- The Washington Times - Tuesday, June 25, 2019

A key State Department official told a House hearing Tuesday it was imperative for Sudan’s military leadership to transition to civilian-led government and to allow peaceful democratic protests, saying that U.S. economic sanctions and other pressure remain an option as the crisis unfolds.

“We’re looking at all options, including sanctions down the line should there be any kind of repeat of violence,” Makila James, deputy assistant secretary for East Africa, told the House Foreign Affairs subcommittee on Africa Tuesday, in one of the first congressional hearings on the violent political standoff in Khartoum.

Things have been deeply unsettled in the oil-rich African nation since longtime authoritarian President Omar al-Bashir was ousted in the face of massive popular protests in early April. But the army-dominated Transitional Military Council has resisted demands for a quick shift to civilian rule and has resorted to violence to put down continuing pro-democracy demonstrations.
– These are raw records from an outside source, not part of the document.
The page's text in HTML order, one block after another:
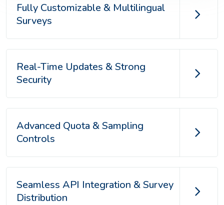
Fully Customizable & Multilingual
Surveys
Real-Time Updates & Strong
Security
Advanced Quota & Sampling
Controls
Seamless API Integration & Survey
Distribution
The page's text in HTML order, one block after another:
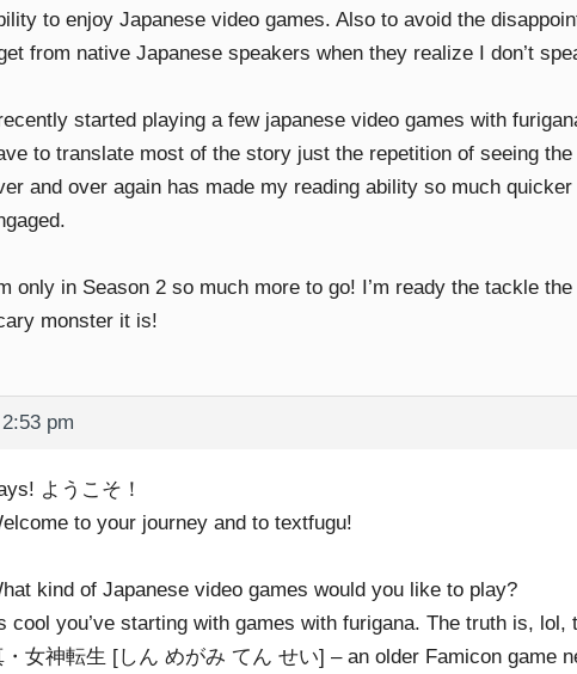
to enjoy Japanese video games. Also to avoid the
get from native Japanese speakers when they realize I don’t
recently started playing a few japanese video games with
to translate most of the story just the repetition of seeing
and over again has made my reading ability so much
only in Season 2 so much more to go! I’m ready the tackle
monster it is!
pm
ようこそ！
to your journey and to textfugu!
kind of Japanese video games would you like to play?
cool you’ve starting with games with furigana. The truth is, lol,
・女神転生 [しん めがみ てん せい] – an older Famicon game
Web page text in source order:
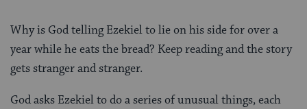
Why is God telling Ezekiel to lie on his side for over a
year while he eats the bread? Keep reading and the story
gets stranger and stranger.
God asks Ezekiel to do a series of unusual things, each
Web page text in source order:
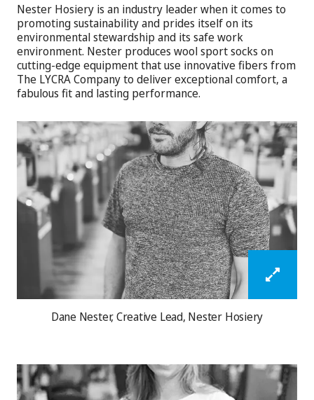
Nester Hosiery is an industry leader when it comes to
promoting sustainability and prides itself on its
environmental stewardship and its safe work
environment. Nester produces wool sport socks on
cutting-edge equipment that use innovative fibers from
The LYCRA Company to deliver exceptional comfort, a
fabulous fit and lasting performance.
Dane Nester, Creative Lead, Nester Hosiery
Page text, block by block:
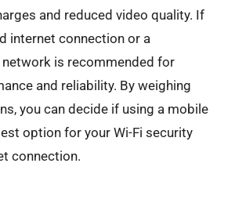
and reduced video quality. If
internet connection or a
network is recommended for
and reliability. By weighing
you can decide if using a mobile
option for your Wi-Fi security
connection.
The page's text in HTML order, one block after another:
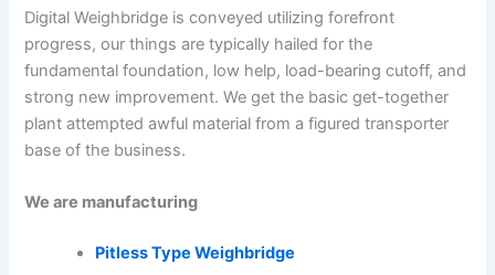
Digital Weighbridge is conveyed utilizing forefront
progress, our things are typically hailed for the
fundamental foundation, low help, load-bearing cutoff, and
strong new improvement. We get the basic get-together
plant attempted awful material from a figured transporter
base of the business.
We are manufacturing
Pitless Type Weighbridge
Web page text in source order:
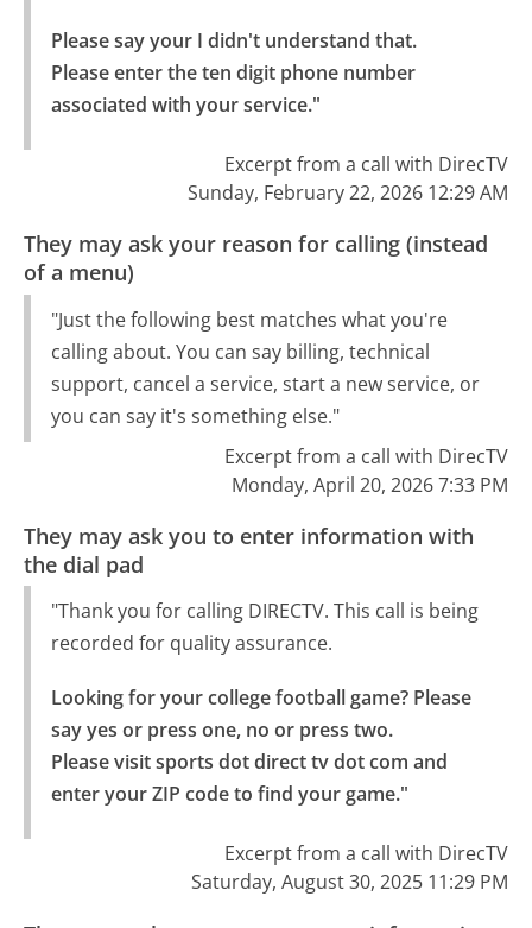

Talks between the two sides have broken down following a brutal June 3 incident, when security forces stormed a protest sit-in on June 3, killing dozens. The Trump administration has faced growing pressure to weigh in on the conflict.

“We also want to convey a very strong message to the TMC that they must allow peaceful protests,” Ms. James said. “If there is any repeat of the violence and assault on June 3, there will be consequences. … People have a right to protest.”

For the past 21 days, Sudan has been without internet access, prompting concern that a bigger crackdown was in the works.

“Internet access, we believe, must be reinstated, and I urge those behind this to unblock internet access,” subcommittee Chairwoman Karen Bass, California Democrat, said at Tuesday’s hearing. “Prohibiting access does not mean citizens will stop exercising their civil rights.”